Zev Chafets (זאב חפץ; born 1947) is an American-Israeli author and columnist.

==Biography==
Zev Chafets was born in 1947 in Pontiac, Michigan, and raised there. He graduated from the University of Michigan. In 1966-67 Chafets was president of the National Federation of Temple Youth. He immigrated to Israel after the Six-Day War in 1967. He spent a decade in the army, government service and politics. In 1977, he was appointed director of the Government Press Office, a post he held for five years during the administration of Prime Minister Menachem Begin. Chafets was an active participant in the Egyptian-Israeli peace process and a delegate to the first Israeli-Egyptian peace negotiations.

He is the author of fourteen books of fiction, media criticism, and social and political commentary, three of which have been named Notable Books of the Year by The New York Times. A review in The New York Times of his book Heroes and Hustlers called him "an Israeli Tocqueville." He is also the recipient of the 2008 Wilbur Award for his book A Match Made In Heaven. His book on Detroit, Devil's Night, earned him admission to the Michigan Monthly's Detroit Hall of Fame.

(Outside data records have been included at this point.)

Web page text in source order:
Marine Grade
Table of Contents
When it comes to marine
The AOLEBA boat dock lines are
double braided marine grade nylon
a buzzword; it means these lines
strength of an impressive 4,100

Chafets was the founding managing editor and staff columnist of The Jerusalem Report magazine. During an extended stay in the United States he was a staff columnist at the New York Daily News (beginning in 2000) and a frequent contributor to The New York Times Magazine. In 2008, his New York Times Magazine cover story on Mike Huckabee was a finalist for the National Magazine Award. In 2011, he received a Lifetime Achievement Award from the City of Pontiac, his American hometown.

Following his return to Israel in 2012, Chafets was a contributing columnist to Fox News Online (2013–2016) and Bloomberg Online (2017–2022). Many of his Bloomberg columns were reprinted in The Washington Post. In 2016 he was the co-host of The Presidential Podcast (Hebrew) on Radio Tel Aviv.

Chafets is a strong supporter of Israel. He has been a vocal critic of Arab dictatorships, Islamic radicalism, extremist groups such as Hezbollah and Hamas, and what he asserts is a pro-Palestinian bias in academia and parts of the mainstream media. He is also known for his opposition to ultra-orthodox religious political parties. In 2016, as the co-host of The Presidential Podcast (Hebrew) on Radio Tel Aviv, he opposed Donald Trump's candidacy but predicted, a few days before the election, that Trump would win.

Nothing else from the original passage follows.